Haskell Strings
This post is taken from my comment on Hacker News, in response to a blog post about Haskell’s string types.
I agree with that post, although the arguments it uses aren’t the strongest. In particular:
The main reason given for String
being slow is that it’s
immutable and hence leads to many duplicate Strings being created. In
fact, the main reason String
s are slow is that their
linked-list structure has a lot of overhead, and may be scattered around
in memory. For example, the String
"abc"
will
be represented something like this:
╔═══╤═══╗ ╔═══╤═══╗ ╔═══╤═══╗
║ * │ *─╫──►║ * │ *─╫──►║ * │ *─╫──►□
╚═╪═╧═══╝ ╚═╪═╧═══╝ ╚═╪═╧═══╝
│ │ │
▼ ▼ ▼
'a' 'b' 'c'
The value □ represents the empty list (e.g. a null pointer).

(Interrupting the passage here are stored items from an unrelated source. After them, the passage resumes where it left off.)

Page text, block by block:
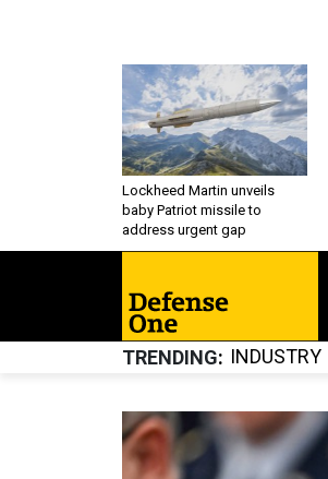
Lockheed Martin unveils
baby Patriot missile to
address urgent gap
TRENDING INDUSTRY
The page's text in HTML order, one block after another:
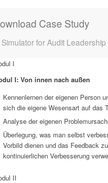
Case Study
for Audit Leadership
I
I: Von innen nach außen
Kennenlernen der eigenen Person
sich die eigene Wesensart auf das
Analyse der eigenen
Überlegung, was man selbst
Vorbild dienen und das Feedback
kontinuierlichen Verbesserung
II
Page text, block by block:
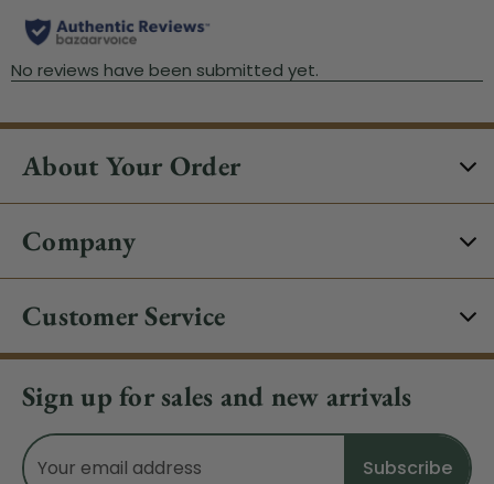
About Your Order
Company
Customer Service
Sign up for sales and new arrivals
Email
Address

Those
arrows are pointers, which can point to locations arbitrarily far away.
From this we can see that just storing a (fully evaluated)
String
is expensive, since each character requires a pair
of pointers (in addition to the unique characters themselves).
Processing the contents of this String
is also slow, since
we need to dereference two pointers for each character (one to get the
Char
, one to get the tail of the String
).
Since the data may not be contiguous in memory, this can make poor use
of the CPU caches, which might otherwise speed up these
dereferences.
Compare this to a C-style string, which would look like this in memory:
╔═══╤═══╤═══╤═══╗
║ a │ b │ c │ 0 ║
╚═══╧═══╧═══╧═══╝
This “packed” representation requires no long-distance dereferencing, the memory is contiguous so it will make good use of the cache, and we can process the characters directly without having to chase pointers.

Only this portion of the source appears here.